Clinical features of the patients studied
Today method of X-ray conventional coronary angiography (CCA) is a “golden standard” in diagnosis and evaluation of severity of coronary vessels atherosclerosis (Fleisher et al., 2007; Scanlon et al., 1999). But being invasive, this method has certain limitations, and cannot be suitable for stratification the patients with coronary arteries disease (CAD) suspicion in order to decide the necessity of revascularization (Laissy et al., 2007 ; Leschka S. et al., 2008; Mahmarian, 2007).
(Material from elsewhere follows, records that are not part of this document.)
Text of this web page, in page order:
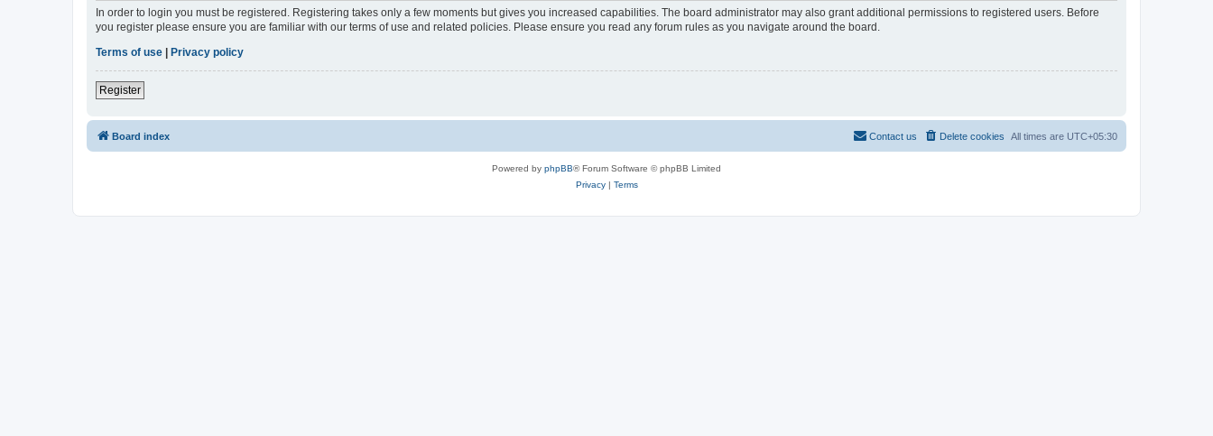
In order to login you must be registered. Registering takes only a few moments but gives you increased capabilities. The board administrator may also grant additional permissions to registered users. Before
you register please ensure you are familiar with our terms of use and related policies. Please ensure you read any forum rules as you navigate around the board.
Terms of use
Privacy policy
Register
Board index All times are UTC+05:30
Delete cookies
Contact us
Powered by phpBB® Forum Software © phpBB Limited
Privacy| Terms
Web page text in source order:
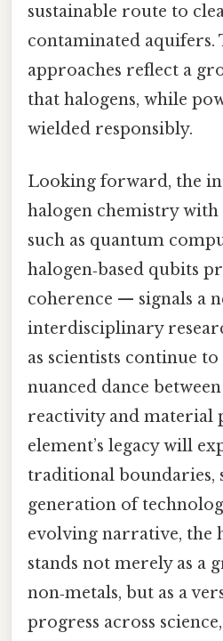
sustainable route to
contaminated aquifers.
approaches reflect a
that halogens, while
wielded responsibly.
Looking forward, the
halogen chemistry
such as quantum
halogen‑based qubits
coherence — signals a
interdisciplinary
as scientists continue
nuanced dance
reactivity and material
element’s legacy will
traditional boundaries,
generation of
evolving narrative, the
stands not merely as a
non‑metals, but as a
progress across
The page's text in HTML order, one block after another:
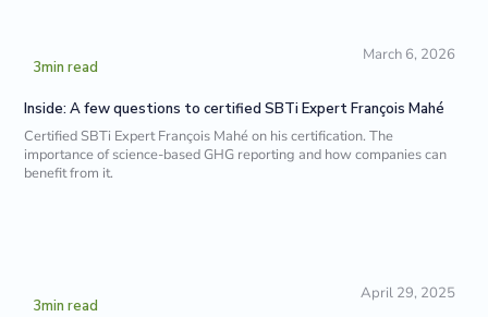
3min read
March 6, 2026
Inside: A few questions to certified SBTi Expert François Mahé
Certified SBTi Expert François Mahé on his certification. The
importance of science-based GHG reporting and how companies can
benefit from it.
3min read
April 29, 2025
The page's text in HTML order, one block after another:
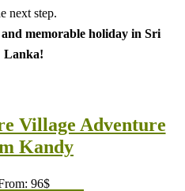
next step.
memorable holiday in Sri
Lanka!
Village Adventure
Kandy
96$
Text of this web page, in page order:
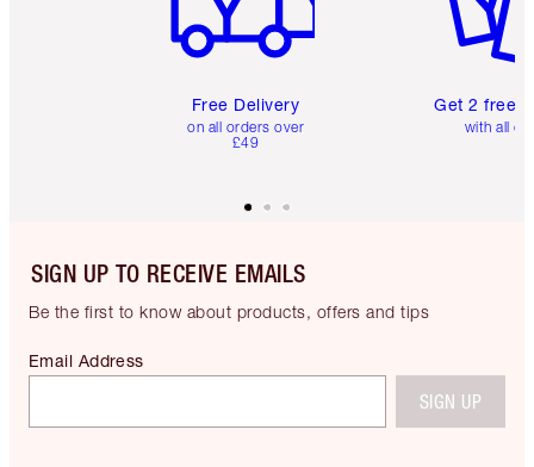
Free Delivery
on all orders over
£49
Get 2 free
with all
SIGN UP TO RECEIVE EMAILS
Be the first to know about products, offers and tips
Email Address
SIGN UP
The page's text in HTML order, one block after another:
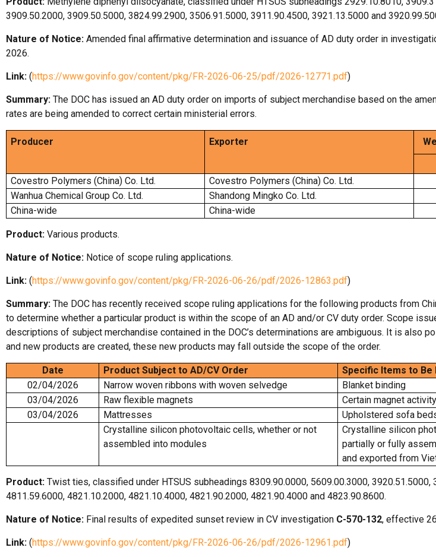
3909.50.2000, 3909.50.5000, 3824.99.2900, 3506.91.5000, 3911.90.4500, 3921.13.5000 and
Nature of Notice: Amended final affirmative determination and issuance of AD duty order in
2026.
Link: (https://www.govinfo.gov/content/pkg/FR-2026-06-25/pdf/2026-12771.pdf)
Summary: The DOC has issued an AD duty order on imports of subject merchandise based on the
rates are being amended to correct certain ministerial errors.
Producer Exporter
Covestro Polymers (China) Co. Ltd.
Covestro Polymers (China) Co. Ltd.
Wanhua Chemical Group Co. Ltd.
Shandong Mingko Co. Ltd.
China-wide
China-wide
Product: Various products.
Nature of Notice: Notice of scope ruling applications.
Link: (https://www.govinfo.gov/content/pkg/FR-2026-06-26/pdf/2026-12863.pdf)
Summary: The DOC has recently received scope ruling applications for the following products from
to determine whether a particular product is within the scope of an AD and/or CV duty order. Scope
descriptions of subject merchandise contained in the DOC’s determinations are ambiguous. It is also
and new products are created, these new products may fall outside the scope of the order.
Date Product Subject to AD/CV Order
Specific Items to Be
02/04/2026
Narrow woven ribbons with woven selvedge
Blanket binding
03/04/2026
Raw flexible magnets
Certain magnet
03/04/2026
Mattresses
Upholstered sofa
Crystalline silicon photovoltaic cells, whether or not
assembled into modules
Crystalline silicon
partially or fully
and exported from
Product: Twist ties, classified under HTSUS subheadings 8309.90.0000, 5609.00.3000, 3920.51.5000,
4811.59.6000, 4821.10.2000, 4821.10.4000, 4821.90.2000, 4821.90.4000 and 4823.90.8600.
Nature of Notice: Final results of expedited sunset review in CV investigation C-570-132, effective
Link: (https://www.govinfo.gov/content/pkg/FR-2026-06-26/pdf/2026-12961.pdf)
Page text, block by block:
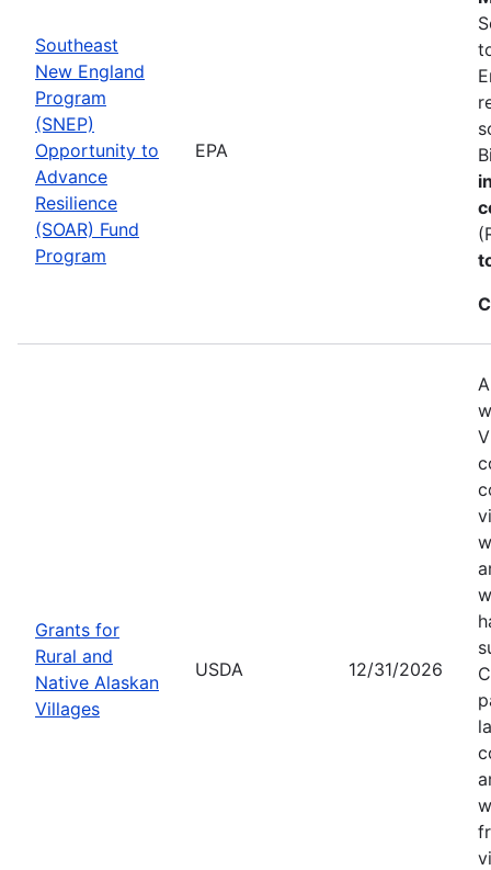
Southeast
New England
Program
(SNEP)
Opportunity to
Advance
Resilience
(SOAR) Fund
Program
EPA
Grants for
Rural and
Native Alaskan
Villages
USDA 12/31/2026
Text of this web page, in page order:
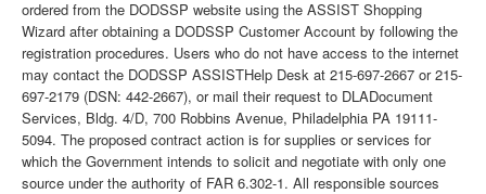
ordered from the DODSSP website using the ASSIST Shopping
Wizard after obtaining a DODSSP Customer Account by following the
registration procedures. Users who do not have access to the internet
may contact the DODSSP ASSISTHelp Desk at 215-697-2667 or 215-
697-2179 (DSN: 442-2667), or mail their request to DLADocument
Services, Bldg. 4/D, 700 Robbins Avenue, Philadelphia PA 19111-
5094. The proposed contract action is for supplies or services for
which the Government intends to solicit and negotiate with only one
source under the authority of FAR 6.302-1. All responsible sources
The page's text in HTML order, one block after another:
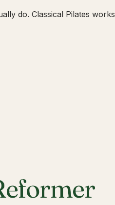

On the other hand, promising data regarding high correlation of non-invasive evaluation of left ventricle (LV) ejection fraction (EF), for instance, between resting echocardiographic EFs and single photon emission computed tomography (SPECT) resting gated sestamibi images in patients with single-vessel disease, and a moderate correlation in patients with 2- and 3-vessel disease, respectively (Fleming, 2002), as well as pharmacologically induced stress acquired from gated SPECT sestamibi images, providing a valuable diagnostic marker as to the number of significantly diseased coronary arteries (Fleming&Boyd, 2002), give only indirect information, being inappropriate for a surgeon prior to myocardium surgeon revascularization.
That is why a significant influence today is paid to design of newer methods of coronary pathology diagnosis, especially non-invasive. Among the demands to up-to-date examination methods high specificity, sensitivity, accuracy and safety should be mentioned, as well as high repeatability and economical suitability (Hamon et al., 2006). All these features are attributes of multislice spiral computed tomography (MSCT) (Abdulla et al., 2007; Achenbach, 2006; Kyung-Jong et al, 2003), what explains constantly growing interest to this method. Over the past years there has been a large quantity of works discussing value of contrast MSCT in diagnosis and evaluation of severity of coronary arteries atherosclerosis in the patients with CAD as an future alternative to CCA (Hamon et al., 2006; Kyung-Jong et al, 2003; Meijboom et al., 2006; Mollet et al, 2005; Mozaffarian, 2005).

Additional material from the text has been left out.